Before I changed anything, I'd ask SQL Server to EXPLAIN PLAN on every query that was slow and use that information to see exactly what should be changed. Don't guess because a normalization guru told you so. Get the data to back up what you're doing. What you're doing sounds like optimizing middle tier code without profiling. Gut feelings aren't very accurate.
我遇到了同样的问题:表现与学术卓越。 我们有一个包含 300 列和 91000 条记录的客户数据库的大视图。 我们使用外连接来创建视图,但性能非常糟糕。 我们考虑更改为内连接,方法是在我们连接的列上放入值为零(而不是 null)的虚拟记录,以在视图上启用唯一索引。

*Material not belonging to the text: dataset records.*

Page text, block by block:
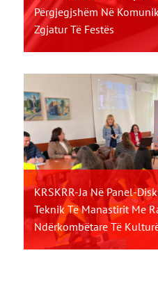
Përgjegjshëm Në
Zgjatur Të Festës
KRSKRR-Ja Në Panel-
Teknik Të Manastirit Me
Ndërkombëtare Të
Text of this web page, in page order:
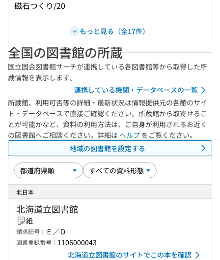
磁石つくり/20
もっと見る（全17件）
全国の図書館の所蔵
国立国会図書館サーチが連携している各図書館等から取得した所
蔵情報を表示します。
連携している機関・データベースの一覧
所蔵館、利用可否等の詳細・最新状況は情報提供元の各館のサイ
ト・データベースで直接ご確認ください。所蔵館から取寄せるこ
とが可能かなど、資料の利用方法は、ご自身が利用されるお近く
の図書館へご相談ください。詳細は ヘルプ をご覧ください。
地域の図書館を設定する
北日本
北海道立図書館
紙
請求記号： Ｅ／Ｄ
図書登録番号： 1106000043
北海道立図書館のサイトでこの本を確認
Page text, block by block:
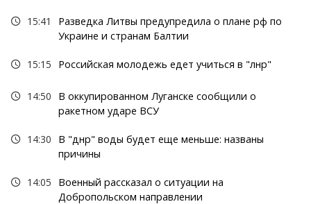
15:41
Разведка Литвы предупредила о плане рф по
Украине и странам Балтии
15:15 Российская молодежь едет учиться в "лнр"
14:50
В оккупированном Луганске сообщили о
ракетном ударе ВСУ
14:30
В "днр" воды будет еще меньше: названы
причины
14:05
Военный рассказал о ситуации на
Добропольском направлении
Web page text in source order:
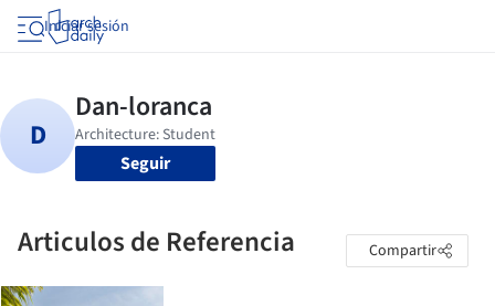
Iniciar sesión
Seguir
Articulos de Referencia Compartir
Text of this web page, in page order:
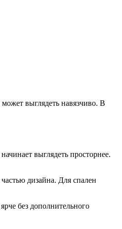
выглядеть навязчиво. В
выглядеть просторнее.
дизайна. Для спален
без дополнительного
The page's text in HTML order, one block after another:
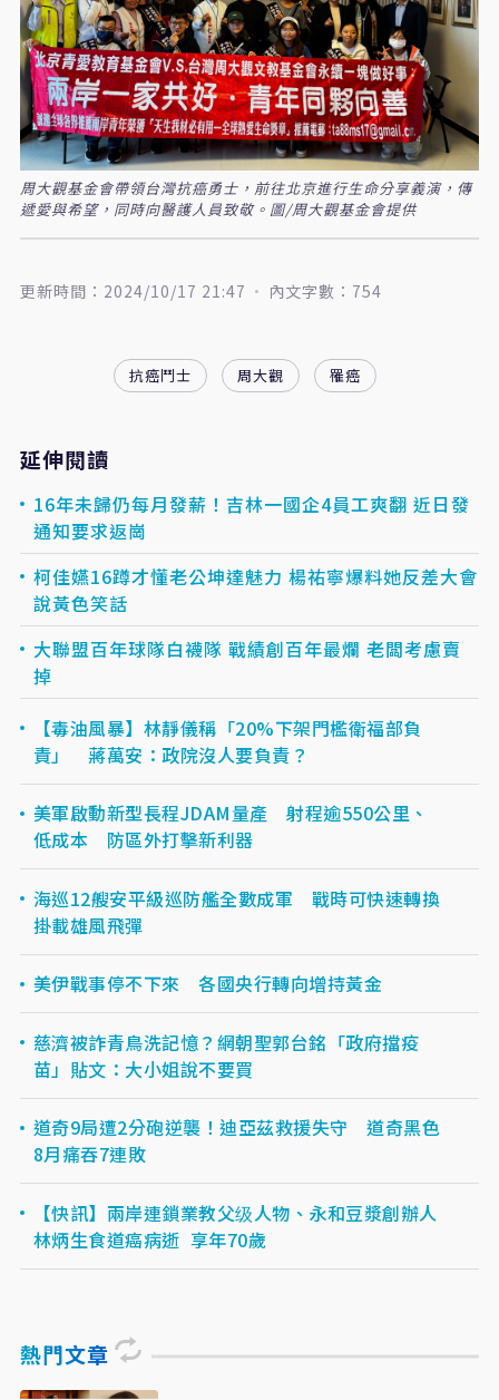
周大觀基金會帶領台灣抗癌勇士，前往北京進行生命分享義演，傳
遞愛與希望，同時向醫護人員致敬。圖/周大觀基金會提供
更新時間：2024/10/17 21:47 內文字數：754
抗癌鬥士 周大觀 罹癌
延伸閱讀
16年未歸仍每月發薪！吉林一國企4員工爽翻 近日發
通知要求返崗
柯佳嬿16蹲才懂老公坤達魅力 楊祐寧爆料她反差大會
說黃色笑話
大聯盟百年球隊白襪隊 戰績創百年最爛 老闆考慮賣
掉
【毒油風暴】林靜儀稱「20%下架門檻衛福部負
責」 蔣萬安：政院沒人要負責？
美軍啟動新型長程JDAM量產 射程逾550公里、
低成本 防區外打擊新利器
海巡12艘安平級巡防艦全數成軍 戰時可快速轉換
掛載雄風飛彈
美伊戰事停不下來 各國央行轉向增持黃金
慈濟被詐青鳥洗記憶？網朝聖郭台銘「政府擋疫
苗」貼文：大小姐說不要買
道奇9局遭2分砲逆襲！迪亞茲救援失守 道奇黑色
8月痛吞7連敗
【快訊】兩岸連鎖業教父级人物、永和豆漿創辦人
林炳生食道癌病逝 享年70歲
熱門文章
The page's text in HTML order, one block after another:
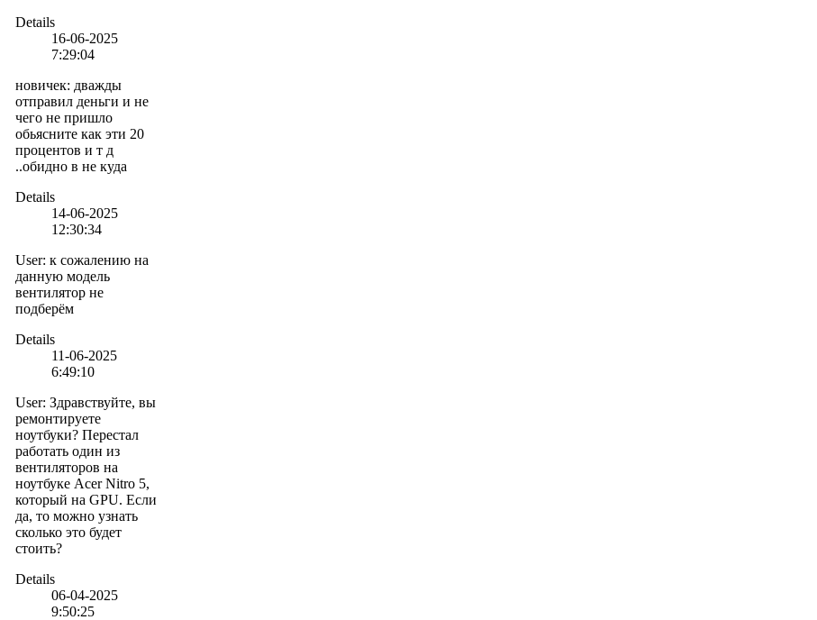
Details
16-06-2025
7:29:04
новичек: дважды
отправил деньги и не
чего не пришло
обьясните как эти 20
процентов и т д
..обидно в не куда
Details
14-06-2025
12:30:34
User: к сожалению на
данную модель
вентилятор не
подберём
Details
11-06-2025
6:49:10
User: Здравствуйте, вы
ремонтируете
ноутбуки? Перестал
работать один из
вентиляторов на
ноутбуке Acer Nitro 5,
который на GPU. Если
да, то можно узнать
сколько это будет
стоить?
Details
06-04-2025
9:50:25
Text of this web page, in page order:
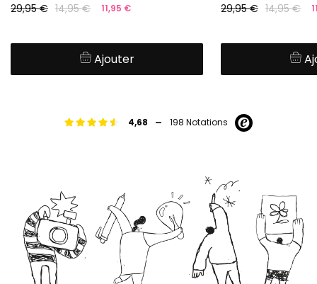
29,95 € 14,95 € 11,95 €
Ajouter
29,95 € 14,95 €
4,68 - 198 Notations
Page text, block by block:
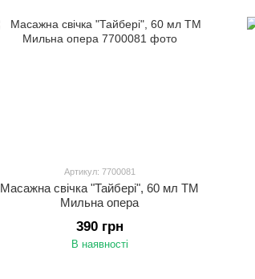
Артикул: 7700081
Масажна свічка "Тайбері", 60 мл ТМ
Мильна опера
390 грн
В наявності
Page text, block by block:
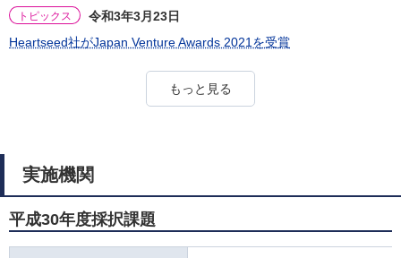
トピックス
令和3年3月23日
Heartseed社がJapan Venture Awards 2021を受賞
もっと見る
実施機関
平成30年度採択課題
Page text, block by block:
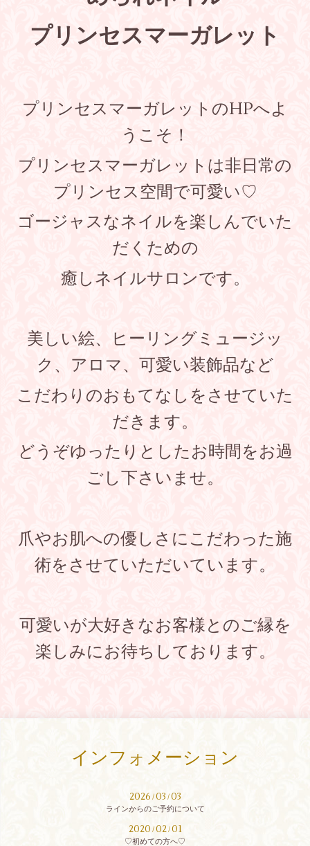
プリンセスマーガレット
プリンセスマーガレットのHPへよ
うこそ！
プリンセスマーガレットは非日常の
プリンセス空間で可愛い♡
ゴージャスなネイルを楽しんでいた
だくための
癒しネイルサロンです。
美しい絵、ヒーリングミュージッ
ク、アロマ、可愛い装飾品など
こだわりのおもてなしをさせていた
だきます。
どうぞゆったりとしたお時間をお過
ごし下さいませ。
爪やお肌への優しさにこだわった施
術をさせていただいています。
可愛いが大好きなお客様とのご縁を
楽しみにお待ちしております。
インフォメーション
2026 /03 /03
ラインからのご予約について
2020 /02/01
♡初めての方へ♡
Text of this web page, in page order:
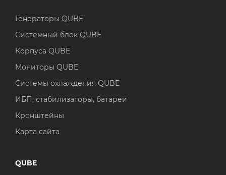
Генераторы QUBE
Системный блок QUBE
Корпуса QUBE
Мониторы QUBE
Системы охлаждения QUBE
ИБП, стабилизаторы, батареи
Кронштейны
Карта сайта
QUBE

我必须同意,如果性能很重要,有时就必须做一些奇怪的事情才能实现它。 最终那些为我们付账的人并不关心架构是否完美。
im running into the same issue of performance vs academic excellence. we have a large view on a customer database with 300 columns and 91000 records. we use outer joins to create the view and the performance is pretty bad. we have considered changing to inner joins by putting in the dummy records with a value of zero on the columns we join on (instead of null) to enable a unique index on the view.
i have to agree that if performance is important, sometimes strange things have to be done to make it happen. ultimately those who pay our bills don't care if the architecture is perfect.